すでに後半戦が始まっているところ恐縮だが、ここからが本番だ。F1ジャーナリストたちの間で、ささやかれる裏話──そこには記事にできない極秘情報から、実に些細な世間話まで、興味深い内容がつまっている。『F1速報』サイトの人気連載、トム・ハンター氏(仮名)「パドック裏話」の番外編として始まった当企画。2015年の夏もハンター氏の同僚であるジャーナリスト3名による「禁断の座談会」を開催したものの、相変わらずハンター氏は欠席。
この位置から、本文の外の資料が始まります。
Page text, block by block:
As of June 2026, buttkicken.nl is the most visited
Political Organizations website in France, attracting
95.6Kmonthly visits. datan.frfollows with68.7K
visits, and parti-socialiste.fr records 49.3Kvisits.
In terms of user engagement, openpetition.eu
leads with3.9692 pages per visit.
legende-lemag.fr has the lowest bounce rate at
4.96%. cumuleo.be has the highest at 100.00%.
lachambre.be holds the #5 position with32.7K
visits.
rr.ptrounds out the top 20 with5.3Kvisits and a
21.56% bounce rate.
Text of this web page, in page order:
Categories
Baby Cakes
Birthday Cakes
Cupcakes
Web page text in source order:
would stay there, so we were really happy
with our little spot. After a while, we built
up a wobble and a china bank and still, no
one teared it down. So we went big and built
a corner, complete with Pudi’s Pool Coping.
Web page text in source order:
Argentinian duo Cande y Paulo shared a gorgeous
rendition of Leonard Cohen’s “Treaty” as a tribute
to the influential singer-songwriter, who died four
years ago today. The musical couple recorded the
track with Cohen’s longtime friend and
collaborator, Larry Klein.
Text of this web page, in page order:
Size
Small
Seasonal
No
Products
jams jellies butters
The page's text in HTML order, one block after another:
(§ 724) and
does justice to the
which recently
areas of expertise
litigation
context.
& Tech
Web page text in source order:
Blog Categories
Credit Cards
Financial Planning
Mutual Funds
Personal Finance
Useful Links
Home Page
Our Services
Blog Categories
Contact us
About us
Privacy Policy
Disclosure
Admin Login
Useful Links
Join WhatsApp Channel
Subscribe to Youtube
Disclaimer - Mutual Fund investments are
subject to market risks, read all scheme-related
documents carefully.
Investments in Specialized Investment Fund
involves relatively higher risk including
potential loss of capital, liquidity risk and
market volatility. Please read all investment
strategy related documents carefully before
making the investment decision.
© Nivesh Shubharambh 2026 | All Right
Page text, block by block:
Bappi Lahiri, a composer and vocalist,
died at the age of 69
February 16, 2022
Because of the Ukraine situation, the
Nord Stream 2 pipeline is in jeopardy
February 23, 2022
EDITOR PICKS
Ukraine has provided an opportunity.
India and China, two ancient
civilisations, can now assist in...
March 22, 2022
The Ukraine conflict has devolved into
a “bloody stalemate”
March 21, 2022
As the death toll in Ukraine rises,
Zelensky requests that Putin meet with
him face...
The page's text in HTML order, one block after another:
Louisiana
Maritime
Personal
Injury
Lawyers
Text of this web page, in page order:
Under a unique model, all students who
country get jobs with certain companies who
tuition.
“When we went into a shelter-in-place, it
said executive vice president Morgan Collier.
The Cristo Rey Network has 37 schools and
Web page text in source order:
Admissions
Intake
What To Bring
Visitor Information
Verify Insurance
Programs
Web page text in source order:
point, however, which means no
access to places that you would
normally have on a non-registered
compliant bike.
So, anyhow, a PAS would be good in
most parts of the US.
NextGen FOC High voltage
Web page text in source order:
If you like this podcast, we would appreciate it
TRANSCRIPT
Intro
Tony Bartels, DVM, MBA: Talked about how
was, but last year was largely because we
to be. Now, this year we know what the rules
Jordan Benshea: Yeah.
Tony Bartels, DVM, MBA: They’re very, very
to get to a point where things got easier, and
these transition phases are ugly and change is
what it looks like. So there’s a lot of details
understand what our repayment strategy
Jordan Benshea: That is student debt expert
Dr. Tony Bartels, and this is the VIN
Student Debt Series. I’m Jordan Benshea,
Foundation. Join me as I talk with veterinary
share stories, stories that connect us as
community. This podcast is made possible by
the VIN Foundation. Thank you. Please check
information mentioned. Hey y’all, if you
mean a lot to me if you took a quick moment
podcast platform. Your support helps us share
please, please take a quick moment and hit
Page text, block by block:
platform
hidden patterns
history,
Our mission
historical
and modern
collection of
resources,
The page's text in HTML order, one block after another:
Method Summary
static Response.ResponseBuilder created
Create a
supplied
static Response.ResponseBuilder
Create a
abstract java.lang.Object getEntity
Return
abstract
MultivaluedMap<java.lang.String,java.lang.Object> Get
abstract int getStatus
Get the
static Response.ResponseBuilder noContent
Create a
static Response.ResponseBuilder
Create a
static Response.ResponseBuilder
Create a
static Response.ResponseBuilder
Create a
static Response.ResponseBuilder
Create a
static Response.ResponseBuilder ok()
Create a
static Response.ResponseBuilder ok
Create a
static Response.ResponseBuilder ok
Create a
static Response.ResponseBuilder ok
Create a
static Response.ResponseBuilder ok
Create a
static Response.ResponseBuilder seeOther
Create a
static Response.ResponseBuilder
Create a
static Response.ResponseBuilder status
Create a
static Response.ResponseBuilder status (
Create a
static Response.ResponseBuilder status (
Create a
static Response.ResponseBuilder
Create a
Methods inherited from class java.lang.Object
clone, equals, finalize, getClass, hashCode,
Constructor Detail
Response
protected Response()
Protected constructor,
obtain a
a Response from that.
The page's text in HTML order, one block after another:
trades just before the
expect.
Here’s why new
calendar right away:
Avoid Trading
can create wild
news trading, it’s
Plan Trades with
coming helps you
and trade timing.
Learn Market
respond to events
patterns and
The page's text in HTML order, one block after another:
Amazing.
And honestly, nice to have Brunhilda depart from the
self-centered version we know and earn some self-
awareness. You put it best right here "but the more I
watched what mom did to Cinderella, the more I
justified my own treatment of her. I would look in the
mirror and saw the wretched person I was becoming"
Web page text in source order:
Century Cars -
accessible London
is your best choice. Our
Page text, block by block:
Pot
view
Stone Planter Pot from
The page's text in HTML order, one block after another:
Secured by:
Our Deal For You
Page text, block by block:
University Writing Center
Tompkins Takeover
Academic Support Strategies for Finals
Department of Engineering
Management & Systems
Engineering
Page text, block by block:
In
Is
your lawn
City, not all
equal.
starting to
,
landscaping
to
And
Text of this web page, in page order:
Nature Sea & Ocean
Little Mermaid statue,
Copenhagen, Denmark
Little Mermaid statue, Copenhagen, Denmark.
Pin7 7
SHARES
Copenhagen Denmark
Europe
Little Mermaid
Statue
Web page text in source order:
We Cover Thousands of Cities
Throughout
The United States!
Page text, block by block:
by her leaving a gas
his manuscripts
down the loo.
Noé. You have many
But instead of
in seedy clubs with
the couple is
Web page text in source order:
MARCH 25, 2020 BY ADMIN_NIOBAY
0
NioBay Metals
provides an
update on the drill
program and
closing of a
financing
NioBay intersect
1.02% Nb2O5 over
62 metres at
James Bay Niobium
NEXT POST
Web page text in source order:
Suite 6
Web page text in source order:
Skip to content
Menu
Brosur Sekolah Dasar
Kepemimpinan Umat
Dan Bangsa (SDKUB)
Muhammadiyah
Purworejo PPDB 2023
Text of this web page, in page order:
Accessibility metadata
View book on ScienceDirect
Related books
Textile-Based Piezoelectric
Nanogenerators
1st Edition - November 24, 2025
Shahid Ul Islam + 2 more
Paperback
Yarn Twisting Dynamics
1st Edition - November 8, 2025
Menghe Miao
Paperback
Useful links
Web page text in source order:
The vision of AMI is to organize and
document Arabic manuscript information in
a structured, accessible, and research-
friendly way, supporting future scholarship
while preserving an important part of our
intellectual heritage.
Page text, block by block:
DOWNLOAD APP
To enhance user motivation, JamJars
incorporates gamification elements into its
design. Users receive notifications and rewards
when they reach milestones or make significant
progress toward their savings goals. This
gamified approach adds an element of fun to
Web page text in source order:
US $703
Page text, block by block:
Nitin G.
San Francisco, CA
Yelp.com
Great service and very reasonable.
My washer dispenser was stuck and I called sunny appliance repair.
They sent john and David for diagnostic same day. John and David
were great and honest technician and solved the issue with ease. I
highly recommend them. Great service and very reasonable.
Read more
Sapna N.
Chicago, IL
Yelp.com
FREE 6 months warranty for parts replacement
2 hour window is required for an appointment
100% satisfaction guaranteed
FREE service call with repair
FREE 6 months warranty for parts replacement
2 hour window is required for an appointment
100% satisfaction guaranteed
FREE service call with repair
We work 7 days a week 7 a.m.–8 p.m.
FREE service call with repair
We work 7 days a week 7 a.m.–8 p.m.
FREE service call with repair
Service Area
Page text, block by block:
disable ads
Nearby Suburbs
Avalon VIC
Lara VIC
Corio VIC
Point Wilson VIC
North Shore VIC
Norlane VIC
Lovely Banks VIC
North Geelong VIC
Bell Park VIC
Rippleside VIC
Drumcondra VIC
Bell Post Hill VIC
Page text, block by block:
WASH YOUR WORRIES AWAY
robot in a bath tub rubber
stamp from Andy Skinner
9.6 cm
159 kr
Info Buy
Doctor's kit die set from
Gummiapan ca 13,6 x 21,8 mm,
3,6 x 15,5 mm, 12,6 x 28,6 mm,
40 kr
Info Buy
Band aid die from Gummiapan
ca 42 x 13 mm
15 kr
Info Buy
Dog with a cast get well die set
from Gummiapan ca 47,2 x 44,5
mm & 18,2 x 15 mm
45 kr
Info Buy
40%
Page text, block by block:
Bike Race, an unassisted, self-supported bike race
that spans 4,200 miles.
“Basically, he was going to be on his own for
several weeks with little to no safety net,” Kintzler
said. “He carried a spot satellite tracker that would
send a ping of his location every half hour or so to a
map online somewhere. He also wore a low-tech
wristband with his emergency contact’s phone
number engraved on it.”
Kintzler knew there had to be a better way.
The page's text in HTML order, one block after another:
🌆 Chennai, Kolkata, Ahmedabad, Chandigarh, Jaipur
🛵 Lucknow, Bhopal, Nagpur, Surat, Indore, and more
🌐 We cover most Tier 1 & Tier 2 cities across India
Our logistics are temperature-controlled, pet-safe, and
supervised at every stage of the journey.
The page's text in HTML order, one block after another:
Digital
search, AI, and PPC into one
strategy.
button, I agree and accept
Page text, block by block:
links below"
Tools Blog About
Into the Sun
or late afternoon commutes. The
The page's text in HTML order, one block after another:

いつも都合をつけて集ってくれる出席者の身元を明かすことはできないため、最小限のプロフィールで勘弁してほしい。
A氏:美食と美女には一家言ありの情報通ジェットセッター
B氏:どんなことも裏を読んでしまう、悪気のない毒舌家
C氏:ぱっと見ラテン系、パドック滞在時間No.1を誇るネタの宝庫
──それでは、ストーブリーグの話題へ行きましょう。フェラーリはキミ・ライコネン残留を発表しました。これで一番の焦点となりそうなチームは、どこですか。
B氏:こうなると、マクラーレンかな。今季GP2王座は確実と言われているストフェル・バンドーン昇格はあるのか。その場合、チャンピオンふたりがどうなるのか。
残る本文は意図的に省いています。